I am winding down. In the previous year’s practice of A Year to Live, I co-ordinated my practice with Joyce’s Year to Live group, which finished in February 2015. I began my next year’s practice just a little after that date, at the end of February. However her group then decided to have a little break, and begin again in April.
So, I’ll be ‘dying’ in ten days time – the evening of 28 February – whereas, they will outlive me. What does that mean? I”ll go to sleep on the night of the 28th, doing a particular meditation practice, and treating my entry into sleep as though it were my last moment of waking consciousness on this planet. (Later today, I”ll start working on a translation of the practice, which is from the Nikāyas.)
I started this ‘dying’ year blog thinking that I would probably wouldn’t exactly follow Stephen’s book, because it’s all there in the book, and Joyce would cover that in her group. (May the Stephen elements in the universe be at rest.) I thought that, instead, I would probably write about the kinds of conventional ‘death and dying’ practices that I had practiced for most years of (approximately) the last twenty. These kind of (Tibetan) practices have as their focus the task of ensuring that one is “ready,” as it is often said, ready to “exit this life – “to get our lives in order” psychically and materially. Because death can arrive at any time, that’s an important thing, obviously. Someone who has done that well lives vibrantly, unencumbered.
However, very quickly, it seemed to me, that if this were indeed my last year, I’d want to look more deeply into the matter of death itself – in life, and at the ‘last.’ I’d like to be acquainted with death, not because I’m going to exit at some later time, but because I want to know what death is, in this ‘now.’ Maybe we don’t understand what the word ‘death’ refers to, and all our ‘preparations’ might be unnecessary social constructions? It occurred to me, as I got into the practice, this time last year, that I hadn’t ever – in all these years of death and dying practice – I hadn’t practiced A Year to Live with only the historical Buddha’s approach. What was it? And, so it was that this year of looking at ‘what is death’ from the Nikayas point of view came about. I’m so glad that I took this route. And, now I have ten days to complete the task (presuming that I do actually live that long.)

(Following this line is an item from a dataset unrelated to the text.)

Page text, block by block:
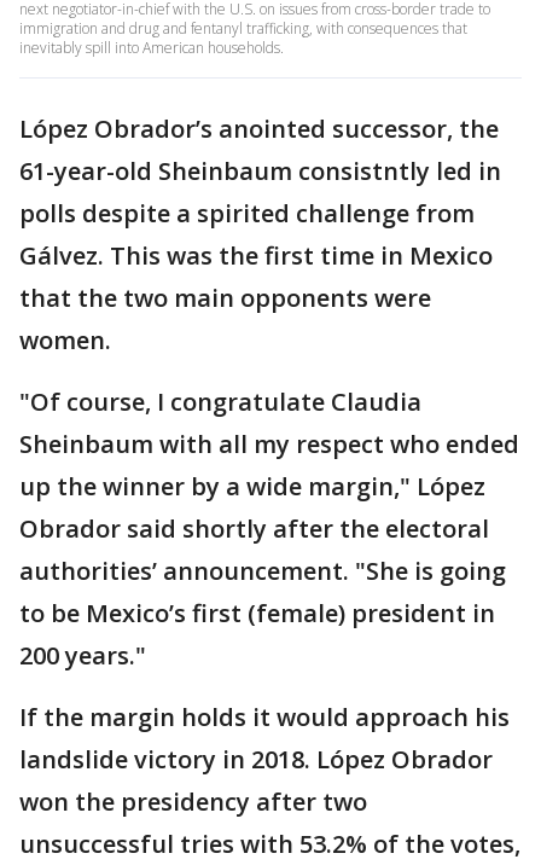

I’m going to open up a forum, so that if anyone would like to comment, question, or engage in dialogue for the next ten days, you are welcome. I’ll send instructions in the next day or so. (After I figure out how to work it.) Maybe these posts have made you think about how ‘death’ is in your living? Maybe it has made you touch the losses that are inevitable in life. Maybe it has helped you live more vibrantly by cherishing your daily evanescent and precious moments. Maybe you’re more realistic or more frightened? Maybe you’d like to share that with others. You’re welcome.